— What to do —
A copy is needed of each line in the records that has the word "defendants".

— Data to process —
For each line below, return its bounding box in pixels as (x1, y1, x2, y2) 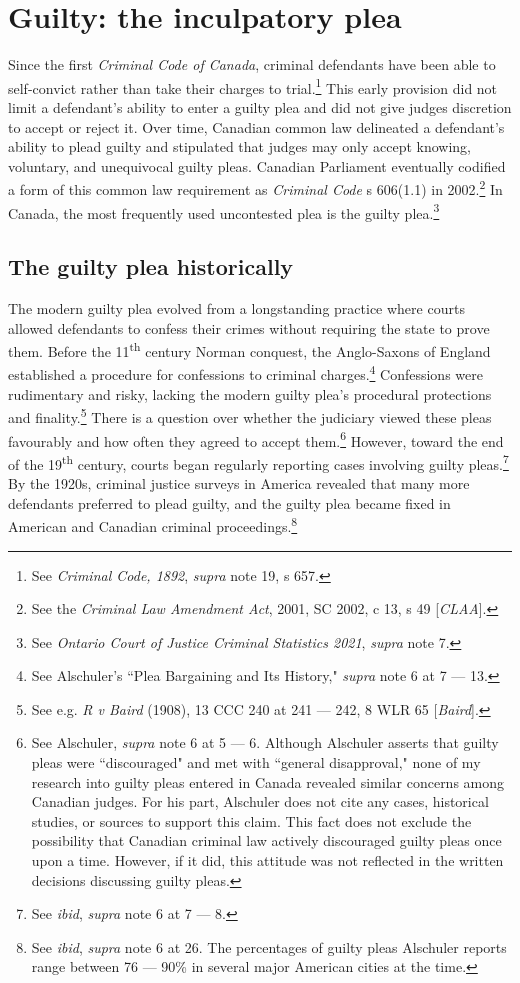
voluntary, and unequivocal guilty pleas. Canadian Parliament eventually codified (8, 155, 506, 176)
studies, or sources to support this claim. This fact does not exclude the (31, 810, 472, 831)
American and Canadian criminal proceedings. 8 (8, 513, 298, 536)
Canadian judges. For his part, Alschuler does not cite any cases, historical (31, 791, 489, 812)
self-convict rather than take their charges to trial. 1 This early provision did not (8, 74, 498, 98)
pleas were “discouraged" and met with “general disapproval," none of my (31, 752, 481, 773)
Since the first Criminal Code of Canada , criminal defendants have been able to (8, 54, 496, 75)
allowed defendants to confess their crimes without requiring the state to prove (8, 317, 490, 338)

— Answer section —
Since the first Criminal Code of Canada , criminal defendants have been able to (8, 54, 496, 75)
allowed defendants to confess their crimes without requiring the state to prove (8, 317, 490, 338)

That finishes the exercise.